Everything in the records below must be repeated exactly, except the pictures.

- [Information supplied]:
'''

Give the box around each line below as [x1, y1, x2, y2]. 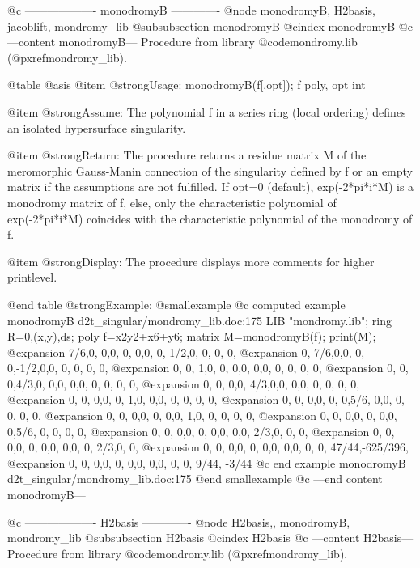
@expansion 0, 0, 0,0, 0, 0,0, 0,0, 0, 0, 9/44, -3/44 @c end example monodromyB [7, 454, 406, 471]
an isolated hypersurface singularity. [7, 119, 186, 136]
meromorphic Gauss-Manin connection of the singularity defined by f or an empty [7, 162, 414, 179]
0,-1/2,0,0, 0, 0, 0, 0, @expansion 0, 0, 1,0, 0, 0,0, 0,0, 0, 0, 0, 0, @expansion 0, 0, [7, 359, 409, 376]
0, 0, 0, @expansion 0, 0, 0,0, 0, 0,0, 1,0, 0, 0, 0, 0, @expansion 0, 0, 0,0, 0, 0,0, [7, 407, 397, 424]
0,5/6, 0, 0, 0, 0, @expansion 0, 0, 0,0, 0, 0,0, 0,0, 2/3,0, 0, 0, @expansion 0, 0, [7, 422, 395, 439]
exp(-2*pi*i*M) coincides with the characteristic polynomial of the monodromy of [7, 210, 413, 227]
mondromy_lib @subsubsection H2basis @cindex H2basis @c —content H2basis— [7, 529, 414, 546]
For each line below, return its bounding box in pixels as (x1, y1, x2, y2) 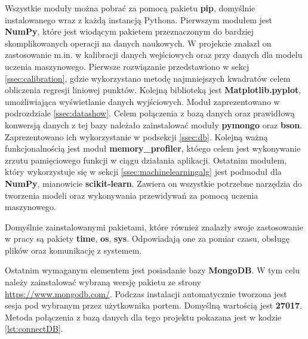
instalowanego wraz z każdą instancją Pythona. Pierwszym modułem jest (5, 13, 273, 26)
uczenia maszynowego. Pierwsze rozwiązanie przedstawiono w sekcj (5, 60, 250, 72)
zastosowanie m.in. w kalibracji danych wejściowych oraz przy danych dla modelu (5, 48, 303, 61)
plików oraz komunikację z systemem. (5, 244, 142, 256)
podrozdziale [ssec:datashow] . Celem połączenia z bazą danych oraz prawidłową (5, 107, 295, 119)
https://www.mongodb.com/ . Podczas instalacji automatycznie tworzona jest (5, 287, 287, 300)
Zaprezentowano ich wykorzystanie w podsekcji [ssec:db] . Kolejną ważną (5, 130, 268, 143)
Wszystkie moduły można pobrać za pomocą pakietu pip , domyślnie (5, 2, 255, 14)
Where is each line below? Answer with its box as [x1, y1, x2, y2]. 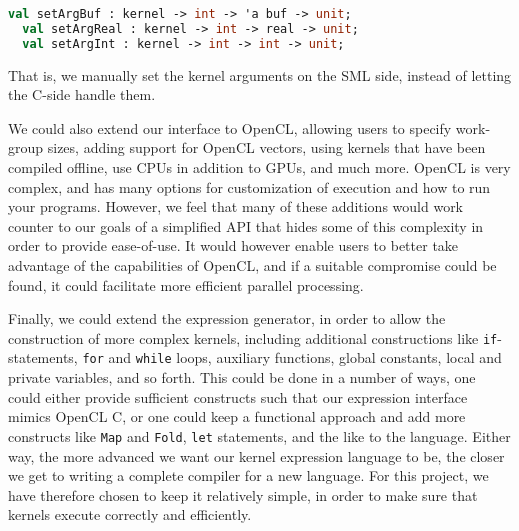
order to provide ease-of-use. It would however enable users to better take [8, 235, 459, 256]
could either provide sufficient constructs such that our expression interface [8, 386, 468, 407]
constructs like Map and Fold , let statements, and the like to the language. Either [8, 425, 511, 446]
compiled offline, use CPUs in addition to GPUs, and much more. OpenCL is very [8, 157, 511, 177]
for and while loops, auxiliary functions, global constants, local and [82, 347, 502, 368]
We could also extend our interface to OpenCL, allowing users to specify [8, 117, 452, 138]
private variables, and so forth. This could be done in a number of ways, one [8, 367, 476, 388]
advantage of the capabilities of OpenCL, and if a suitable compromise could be [8, 254, 497, 275]
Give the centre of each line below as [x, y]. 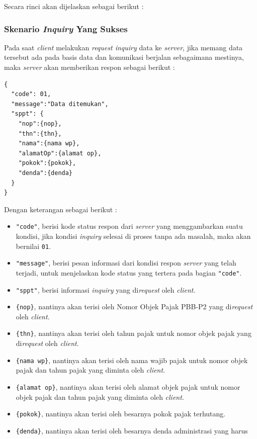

'''

- [Solution for this problem]:
Give the box around each line below as [x1, y1, x2, y2]. 
@expansion 0, 0, 0,0, 0, 0,0, 0,0, 0, 0, 9/44, -3/44 @c end example monodromyB [7, 454, 406, 471]
an isolated hypersurface singularity. [7, 119, 186, 136]
meromorphic Gauss-Manin connection of the singularity defined by f or an empty [7, 162, 414, 179]
0,-1/2,0,0, 0, 0, 0, 0, @expansion 0, 0, 1,0, 0, 0,0, 0,0, 0, 0, 0, 0, @expansion 0, 0, [7, 359, 409, 376]
0, 0, 0, @expansion 0, 0, 0,0, 0, 0,0, 1,0, 0, 0, 0, 0, @expansion 0, 0, 0,0, 0, 0,0, [7, 407, 397, 424]
0,5/6, 0, 0, 0, 0, @expansion 0, 0, 0,0, 0, 0,0, 0,0, 2/3,0, 0, 0, @expansion 0, 0, [7, 422, 395, 439]
exp(-2*pi*i*M) coincides with the characteristic polynomial of the monodromy of [7, 210, 413, 227]
mondromy_lib @subsubsection H2basis @cindex H2basis @c —content H2basis— [7, 529, 414, 546]
For each line below, return its bounding box in pixels as (x1, y1, x2, y2) 
instalowanego wraz z każdą instancją Pythona. Pierwszym modułem jest (5, 13, 273, 26)
uczenia maszynowego. Pierwsze rozwiązanie przedstawiono w sekcj (5, 60, 250, 72)
zastosowanie m.in. w kalibracji danych wejściowych oraz przy danych dla modelu (5, 48, 303, 61)
plików oraz komunikację z systemem. (5, 244, 142, 256)
podrozdziale [ssec:datashow] . Celem połączenia z bazą danych oraz prawidłową (5, 107, 295, 119)
https://www.mongodb.com/ . Podczas instalacji automatycznie tworzona jest (5, 287, 287, 300)
Zaprezentowano ich wykorzystanie w podsekcji [ssec:db] . Kolejną ważną (5, 130, 268, 143)
Wszystkie moduły można pobrać za pomocą pakietu pip , domyślnie (5, 2, 255, 14)
Where is each line below? Answer with its box as [x1, y1, x2, y2]. 
order to provide ease-of-use. It would however enable users to better take [8, 235, 459, 256]
could either provide sufficient constructs such that our expression interface [8, 386, 468, 407]
constructs like Map and Fold , let statements, and the like to the language. Either [8, 425, 511, 446]
compiled offline, use CPUs in addition to GPUs, and much more. OpenCL is very [8, 157, 511, 177]
for and while loops, auxiliary functions, global constants, local and [82, 347, 502, 368]
We could also extend our interface to OpenCL, allowing users to specify [8, 117, 452, 138]
private variables, and so forth. This could be done in a number of ways, one [8, 367, 476, 388]
advantage of the capabilities of OpenCL, and if a suitable compromise could be [8, 254, 497, 275]
Give the centre of each line below as [x, y]. 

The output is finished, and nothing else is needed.